Afbeelding van Nadine de Kort en Jenneke Aarsten
Beeld: ©Nadine de Kort en Jenneke Aartsen

‘Inkoop belangrijk middel in de strijd tegen wachttijden jeugdzorg’

EHdK ondersteunt bestuurders bij de vernieuwing van de gezondheidszorg, onder meer door meer uit de samenwerking tussen organisaties te halen. Sinds 2018 is het bureau actief voor OZJ. Voor de VNG ontwierp EHdK een nieuw inkoopmodel dat de relatie opdrachtgever opdrachtnemer in een nieuw daglicht plaatst.

Nadine de Kort, een van de oprichters van EHdK: “Centraal voor ons staat de uitdaging om tot een aanpak te komen die recht doet aan de complexiteit van het probleem en toch werkbaar is voor de afzonderlijke gemeenten. Dat doen we vanuit onze ervaring met en kennis van de wereld van zowel aanbieders als opdrachtgevers in de zorg. Je kunt ons dus in zekere zin zien als verbinders.”

Collega Jenneke Aartsen ondersteunt regio’s, en helpt de aanbieders bij veranderingen binnen het zorgveld. Kennis en ervaring deed ze op met onder meer onderzoek in de jeugdzorgsector en diverse casussen.

Wil je dat gemeenten actief aan de slag gaan met het terugbrengen van wachttijden, dan moet je eerst goed onderzoeken of de basis klopt: de systemen, de samenwerking tussen aanbieder, de toegang etc. Vanuit deze opgedane kennis en ervaring levert zij een bijdrage aan het Team Aanpak Wachttijden.

‘Inkoop gaat verder dan contractmanagement.
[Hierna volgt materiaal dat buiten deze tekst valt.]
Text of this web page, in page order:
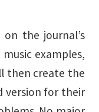
the journal’s
examples,
then create the
version for their
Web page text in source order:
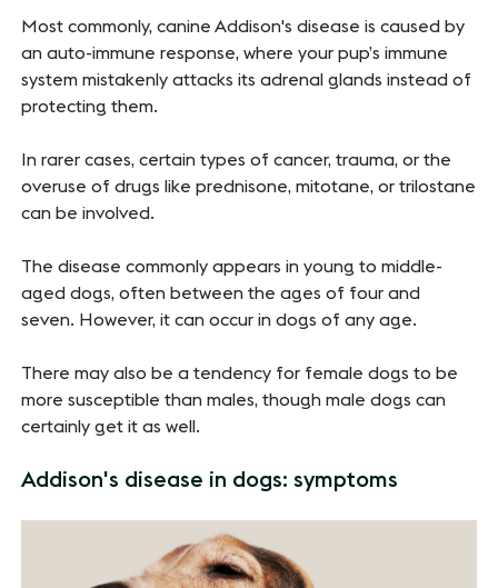
Most commonly, canine Addison's disease is caused by
an auto-immune response, where your pup’s immune
system mistakenly attacks its adrenal glands instead of
protecting them.
In rarer cases, certain types of cancer, trauma, or the
overuse of drugs like prednisone, mitotane, or trilostane
can be involved.
The disease commonly appears in young to middle-
aged dogs, often between the ages of four and
seven. However, it can occur in dogs of any age.
There may also be a tendency for female dogs to be
more susceptible than males, though male dogs can
certainly get it as well.
Addison's disease in dogs: symptoms
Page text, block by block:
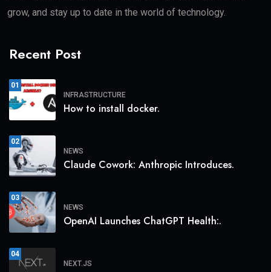
grow, and stay up to date in the world of technology.
Recent Post
01
INFRASTRUCTURE
How to install docker.
02
NEWS
Claude Cowork: Anthropic Introduces.
03
NEWS
OpenAI Launches ChatGPT Health:.
04
NEXT.JS
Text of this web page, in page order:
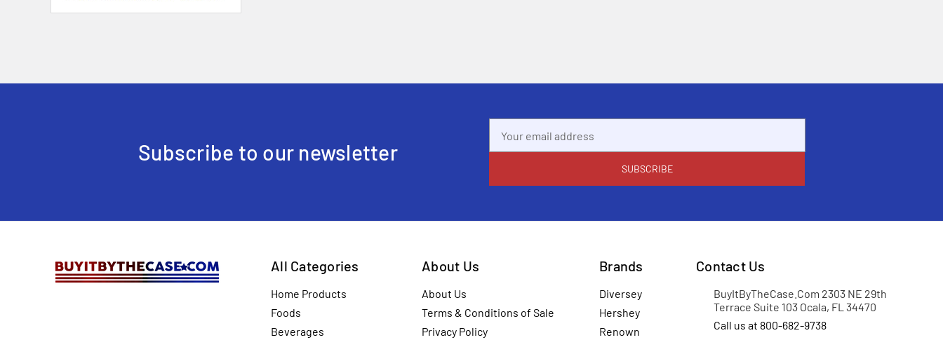
Subscribe to our newsletter
Address
All Categories
Home Products
Foods
Beverages
About Us
About Us
Terms & Conditions of Sale
Privacy Policy
Brands
Diversey
Hershey
Renown
Contact Us
BuyItByTheCase.Com 2303 NE 29th
Terrace Suite 103 Ocala, FL 34470
Call us at 800-682-9738
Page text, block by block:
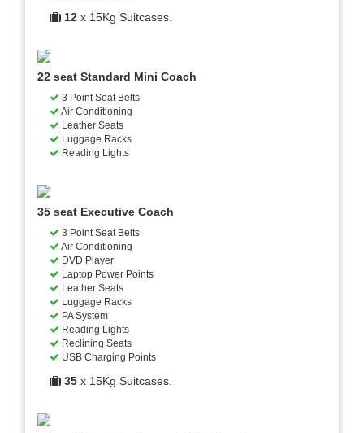
12 x 15Kg Suitcases.
22 seat Standard Mini Coach
3 Point Seat Belts
Air Conditioning
Leather Seats
Luggage Racks
Reading Lights
35 seat Executive Coach
3 Point Seat Belts
Air Conditioning
DVD Player
Laptop Power Points
Leather Seats
Luggage Racks
PA System
Reading Lights
Reclining Seats
USB Charging Points
35 x 15Kg Suitcases.
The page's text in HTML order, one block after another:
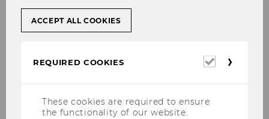
available in German only.
Dis­ser­t­an­tIn­nen und Dis­ser­tan­ten der In­
nan­ceund Pu­blic Ma­nage­ment und Go­ver­
nan­cebie­ten wir im Som­mer­se­mes­ter 2026
ACCEPT ALL COOKIES
REQUIRED COOKIES
Required
These cookies are required to ensure
the functionality of our website.
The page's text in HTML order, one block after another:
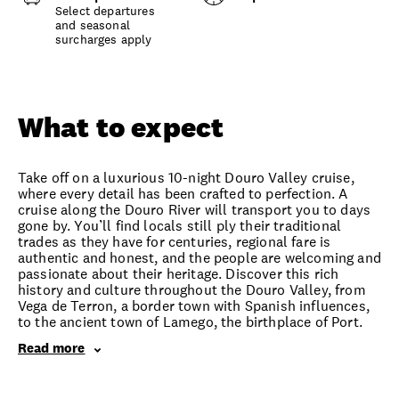
Select departures
and seasonal
surcharges apply
What to expect
Take off on a luxurious 10-night Douro Valley cruise,
where every detail has been crafted to perfection. A
cruise along the Douro River will transport you to days
gone by. You’ll find locals still ply their traditional
trades as they have for centuries, regional fare is
authentic and honest, and the people are welcoming and
passionate about their heritage. Discover this rich
history and culture throughout the Douro Valley, from
Vega de Terron, a border town with Spanish influences,
to the ancient town of Lamego, the birthplace of Port.
Read more
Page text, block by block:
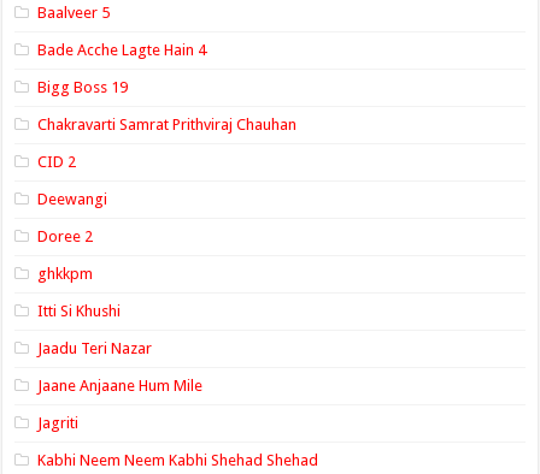
Baalveer 5
Bade Acche Lagte Hain 4
Bigg Boss 19
Chakravarti Samrat Prithviraj Chauhan
CID 2
Deewangi
Doree 2
ghkkpm
Itti Si Khushi
Jaadu Teri Nazar
Jaane Anjaane Hum Mile
Jagriti
Kabhi Neem Neem Kabhi Shehad Shehad
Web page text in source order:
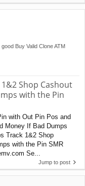
Buy Valid Clone ATM
Shop Cashout
with the Pin
with Out Pin Pos and
Money If Bad Dumps
Track 1&2 Shop
with the Pin SMR
Se...
Jump to post
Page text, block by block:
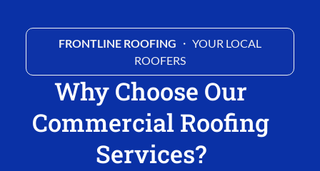
FRONTLINE ROOFING ・ YOUR LOCAL
ROOFERS
Why Choose Our
Commercial Roofing
Services?
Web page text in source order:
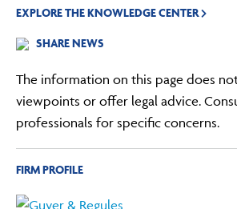
EXPLORE THE KNOWLEDGE CENTER
SHARE NEWS
The information on this page does
viewpoints or offer legal advice.
professionals for specific concerns.
FIRM PROFILE

Als gemeente moet je met aanbieders doelstellingen afspreken, de inrichting van de toegang regelen, goede wijkteams samenstellen, afspraken maken over de kosten, etc.’

Bredere visie op inkoop

Inkoop kan een belangrijk middel zijn in de aanpak van de problematiek in de jeugdzorg, vinden De Kort en Aartsen. De Kort: “Gemeenten zijn verantwoordelijk voor de jeugdzorg in hun regio. Onderdeel daarvan is de inkoop van zorg bij aanbieders. Maar die verantwoordelijkheid, die we misschien wel te gemakkelijk ‘inkoop’ noemen, gaat in onze ogen veel verder dan alleen contractmanagement.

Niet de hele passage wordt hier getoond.